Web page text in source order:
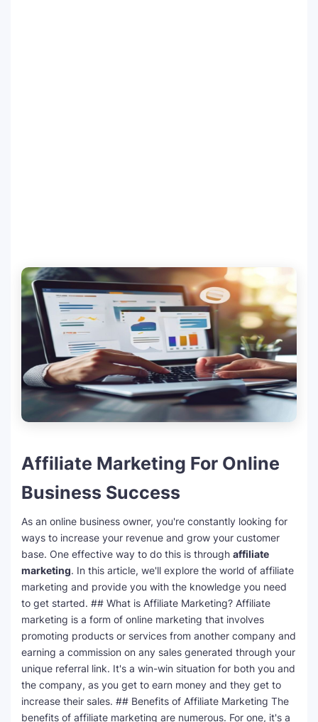
Affiliate Marketing For Online
Business Success
As an online business owner, you're constantly looking for
ways to increase your revenue and grow your customer
base. One effective way to do this is through affiliate
marketing. In this article, we'll explore the world of affiliate
marketing and provide you with the knowledge you need
to get started. ## What is Affiliate Marketing? Affiliate
marketing is a form of online marketing that involves
promoting products or services from another company and
earning a commission on any sales generated through your
unique referral link. It's a win-win situation for both you and
the company, as you get to earn money and they get to
increase their sales. ## Benefits of Affiliate Marketing The
benefits of affiliate marketing are numerous. For one, it's a

• **What you need to do**: From the listing, reproduce every line where the word "company" is present.

• **Reply**:
promoting products or services from another company and
the company, as you get to earn money and they get to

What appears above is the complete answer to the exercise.